Colors (per infraorder): 

- <font color='#e26d67'><b>Ascacidae</b></font>
- <font color='#007961'><b>Anomura</b></font>
- <font color='#7a2c39'><b>Achelata</b></font>
- <font color='#b67262'><b>Axiidea</b></font>
- <font color='#ee4454'><b>Brachyura</b></font>
- <font color='#3330b7'><b>Caridea</b></font>
- <font color='#58b5e1'><b>Gebiidea</b></font>
- <font color='#b8e450'><b>Stenopodídea</b></font>
- <font color='#a0a3fd'><b>Astacidae</b></font>
- <font color='#deae9e'><b>Polychelida</b></font>
- <font color='#d867be'><b>Grapsidae</b></font>
- <font color='#fece5f'><b>Xanthoidea</b></font>

In [5]:
# importing customized color palettes
from src.MNViz_colors import *

<br>


## Graphs

---

### Types (*per year*) per genus

x: Species1, cor: Type Status1, size: counts

In [7]:
# p.s.: the large majority is non-type
decapoda['type_status'].value_counts()

Parátipo         78
Holótipo         33
Paralectótipo     6
Alótipo           3
Síntipo           2
Lectótipo         2
Topótipo          2
Neótipo           1
Material tipo     1
Name: type_status, dtype: int64

In [31]:
# subsetting
teste = decapoda[['min_depth','family','order', 'start_year', 'qualifier', 'catalog_number', 
                  'genus', 'species', 'type_status']].copy()
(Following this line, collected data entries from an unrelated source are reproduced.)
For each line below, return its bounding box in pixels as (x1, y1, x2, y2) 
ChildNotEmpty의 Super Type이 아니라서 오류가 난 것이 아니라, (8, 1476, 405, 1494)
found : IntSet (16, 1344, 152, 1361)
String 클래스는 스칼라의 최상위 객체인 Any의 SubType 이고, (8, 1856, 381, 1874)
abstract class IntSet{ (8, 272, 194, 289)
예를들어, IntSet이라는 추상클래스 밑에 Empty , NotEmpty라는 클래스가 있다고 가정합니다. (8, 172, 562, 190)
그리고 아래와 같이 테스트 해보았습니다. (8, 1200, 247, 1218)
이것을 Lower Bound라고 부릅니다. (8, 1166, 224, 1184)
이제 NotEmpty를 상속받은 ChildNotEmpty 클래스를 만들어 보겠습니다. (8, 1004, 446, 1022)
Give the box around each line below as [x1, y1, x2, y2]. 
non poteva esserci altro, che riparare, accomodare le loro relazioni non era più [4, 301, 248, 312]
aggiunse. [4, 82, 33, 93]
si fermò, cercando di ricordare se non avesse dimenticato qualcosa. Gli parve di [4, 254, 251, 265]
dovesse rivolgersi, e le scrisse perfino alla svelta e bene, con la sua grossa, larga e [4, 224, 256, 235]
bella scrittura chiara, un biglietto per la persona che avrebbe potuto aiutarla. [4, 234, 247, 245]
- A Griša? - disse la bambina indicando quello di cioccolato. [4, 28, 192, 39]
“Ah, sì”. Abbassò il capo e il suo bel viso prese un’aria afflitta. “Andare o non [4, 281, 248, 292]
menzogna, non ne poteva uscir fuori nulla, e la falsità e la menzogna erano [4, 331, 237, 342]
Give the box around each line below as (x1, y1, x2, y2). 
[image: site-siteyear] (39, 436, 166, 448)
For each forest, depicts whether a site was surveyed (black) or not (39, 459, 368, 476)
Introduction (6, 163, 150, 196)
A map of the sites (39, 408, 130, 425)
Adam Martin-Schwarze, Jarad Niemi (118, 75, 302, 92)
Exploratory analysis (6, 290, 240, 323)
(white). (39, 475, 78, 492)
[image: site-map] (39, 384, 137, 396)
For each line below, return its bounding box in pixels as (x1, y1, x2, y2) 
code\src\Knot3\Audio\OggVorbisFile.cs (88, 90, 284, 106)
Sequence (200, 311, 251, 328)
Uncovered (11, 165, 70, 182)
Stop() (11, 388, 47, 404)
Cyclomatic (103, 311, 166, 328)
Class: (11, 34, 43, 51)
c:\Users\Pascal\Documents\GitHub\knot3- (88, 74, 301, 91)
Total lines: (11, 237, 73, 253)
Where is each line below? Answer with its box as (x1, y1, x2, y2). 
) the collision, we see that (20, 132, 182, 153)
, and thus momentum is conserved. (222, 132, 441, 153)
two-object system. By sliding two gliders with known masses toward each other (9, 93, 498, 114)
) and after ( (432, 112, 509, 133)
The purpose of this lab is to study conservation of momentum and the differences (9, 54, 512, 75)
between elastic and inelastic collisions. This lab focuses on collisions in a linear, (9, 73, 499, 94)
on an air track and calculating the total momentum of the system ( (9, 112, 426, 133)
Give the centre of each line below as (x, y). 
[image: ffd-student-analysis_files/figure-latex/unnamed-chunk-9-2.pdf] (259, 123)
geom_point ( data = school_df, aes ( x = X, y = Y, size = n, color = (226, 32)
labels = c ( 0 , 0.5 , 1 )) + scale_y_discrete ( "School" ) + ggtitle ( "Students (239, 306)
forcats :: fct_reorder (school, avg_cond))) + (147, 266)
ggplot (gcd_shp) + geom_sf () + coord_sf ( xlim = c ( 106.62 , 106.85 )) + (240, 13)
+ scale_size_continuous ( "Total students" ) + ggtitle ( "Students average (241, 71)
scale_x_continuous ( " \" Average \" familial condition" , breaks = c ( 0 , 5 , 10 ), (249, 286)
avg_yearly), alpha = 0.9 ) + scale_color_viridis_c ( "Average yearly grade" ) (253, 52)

# grouping by type, year and order
temp = teste.groupby(['type_status','start_year', 'family']).count()['species'].reset_index().rename(columns={
    'species':'counts'
})

# p.s.: Cótipo and Topótipo are not types
temp = temp[~(temp['type_status'].isin(['Cótipo', 'Topótipo', 'Material tipo', 'Tipo']))]

In [32]:
temp['type_status'].unique()

array(['Alótipo', 'Holótipo', 'Lectótipo', 'Neótipo', 'Paralectótipo',
       'Parátipo', 'Síntipo'], dtype=object)

### Gráf. de Tipos

In [34]:
tipo = alt.Chart(temp, height=150, title='Types per year').mark_circle().encode(
    x = alt.X('start_year:O', title='Sampling Year'),
    y = alt.Y('type_status:N', title= 'Type',
              sort=alt.EncodingSortField('counts', op='sum', order='descending')),
    color= alt.Color('family:N', title='Family',
                     scale=alt.Scale(domain=list(cores_familia_naive.keys()), 
                                     range=list(cores_familia_naive.values())),
                     legend= alt.Legend(columns=6, symbolLimit=102,
                                       direction='horizontal', orient='bottom')), 
    size= alt.Size('counts'),
    order= alt.Order('counts', sort='descending'),  # smaller points in front
    tooltip= [alt.Tooltip('type_status', title='type'),
              alt.Tooltip('start_year', title='start year'),
              alt.Tooltip('counts', title='counts')]
)

tipo = tipo.configure_title(fontSize=16).configure_axis(
    labelFontSize=12,
    titleFontSize=12
).configure_legend(
    labelFontSize=12,
    titleFontSize=12
)

# tipo.save('./graphs/tipo/tipos_por_ano-colors_per_family.html')

# tipo

## Types per Genus 

same graph as above, with gender on Y axis and colored by type

In [35]:
# subsetting
teste = NewTable[['min_depth','family','infraorder', 'start_year', 'qualifier', 'catalog_number', 
                  'genus', 'species', 'type_status']].copy()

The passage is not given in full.